Non-small cell lung cancer (NSCLC) represents over 80% of lung cancer cases and has a high mortality worldwide, however, targeting common epidermal growth-factor receptor (EGFR) alterations (i.e., del19, L858R) has provided a paradigm shift in the treatment of NSCLC. Uncommon EGFR mutations, however, show variable efficacy to EGFR-targeted drugs depending on the molecular alterations within exons 18-21 which underlying biological mechanism are far from being clear. The substitution mutations of G719X in exon 18, L861Q in exon 21, S768I in exon 20, and exon 20 insertions are the most frequent mutations among the uncommon mutations. The development of fourth-generation EGFR-tyrosine kinase inhibitor (TKIs) has gained increased interest as these drugs are able to inhibit resistance mutations (e.g., C797S) often detected in NSCLC patients' resistance to third-generation EGFR TKIs. BDTX-1535 is an orally bioavailable, brain-penetrating, mutation-selective, irreversible EGFR inhibitor with significant antitumour activity in NSCLCs and glioblastomas (phase I/II trials ongoing). It is a fourth-generation EGFR inhibitor that was found to overcome resistance to osimertinib in preclinical models and has shown promising activity in NSCLC patients harbouring C797S mutations. In experimental models BDTX-1535 was found to inhibit all common EGFR mutations and more than 50 of uncommon mutations including T790M, C797S, L718X, E709X, S784F, V834L and A289V, however, exon 20 insertions are inhibited to a much lesser extent. In addition, mutations in the extracellular domain of the EGF receptor (e.g., EGFRvII, III, IV) can be blocked as well. It should be noted that in up to 50% of all NSCLC patients who progress following osimertinib or other EGFR TKI therapy no underlying resistance mechanism can be identified suggesting that non-mutational signal transduction pathways may also be operative, and intratumoural heterogeneity has been found to be a major contributor to resistance and it consists of three main mechanisms: (I) drug-tolerant persister (DTP) cells, (II) chromosomal instability, and (III) extrachromosomal extracellular DNA (ecDNA) (seen in over 50% of NSCLCs) suggesting that novel EGFR TKIs will include many challenges in sufficiently targeting on-target resistance mechanisms. The development of novel drugs that can overcome TKI resistance in NSCLC patients harbouring the C797S mutation and beyond is, therefore, eagerly warranted.

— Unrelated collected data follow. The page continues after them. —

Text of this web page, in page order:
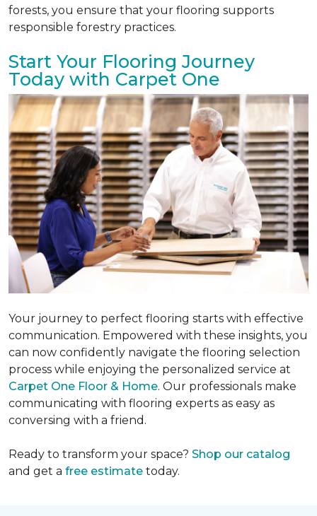
forests, you ensure that your flooring supports
responsible forestry practices.
Start Your Flooring Journey
Today with Carpet One
Your journey to perfect flooring starts with effective
communication. Empowered with these insights, you
can now confidently navigate the flooring selection
process while enjoying the personalized service at
Carpet One Floor & Home. Our professionals make
communicating with flooring experts as easy as
conversing with a friend.
Ready to transform your space? Shop our catalog
and get a free estimate today.
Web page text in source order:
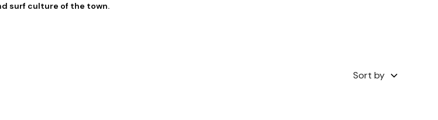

非小细胞肺癌(NSCLC)占肺癌病例的80%以上,在全球范围内死亡率很高。然而,针对常见的表皮生长因子受体(EGFR)改变(即del19、L858R)已为NSCLC的治疗带来了范式转变。然而,罕见的EGFR突变对EGFR靶向药物的疗效因外显子18 - 21内的分子改变而异,其潜在生物学机制尚不清楚。外显子18中的G719X、外显子21中的L861Q、外显子20中的S768I以及外显子20插入是罕见突变中最常见的突变。第四代EGFR酪氨酸激酶抑制剂(TKIs)的研发引起了越来越多的关注,因为这些药物能够抑制NSCLC患者对第三代EGFR TKIs耐药时经常检测到的耐药突变(如C797S)。BDTX - 1535是一种口服生物可利用、可穿透血脑屏障、具有突变选择性的不可逆EGFR抑制剂,在NSCLC和胶质母细胞瘤中具有显著的抗肿瘤活性(正在进行I/II期试验)。它是一种第四代EGFR抑制剂,在临床前模型中被发现可克服对奥希替尼的耐药性,并且在携带C797S突变的NSCLC患者中显示出有前景的活性。在实验模型中,BDTX - 1535被发现可抑制所有常见的EGFR突变以及50多种罕见突变,包括T790M、C797S、L718X、E709X、S784F、V834L和A289V,然而,外显子20插入的抑制程度要小得多。此外,表皮生长因子受体细胞外结构域的突变(如EGFRvII、III、IV)也可被阻断。需要注意的是,在接受奥希替尼或其他EGFR TKI治疗后病情进展的所有NSCLC患者中,高达50%的患者无法确定潜在的耐药机制,这表明非突变信号转导途径也可能起作用,并且肿瘤内异质性已被发现是耐药的主要原因,它由三种主要机制组成:(I)药物耐受持久性(DTP)细胞,(II)染色体不稳定性,以及(III)染色体外细胞外DNA(ecDNA)(在超过50%的NSCLC中可见),这表明新型EGFR TKIs在充分靶向靶点耐药机制方面将面临许多挑战。因此,迫切需要开发能够克服携带C797S突变及其他情况的NSCLC患者中TKI耐药的新型药物。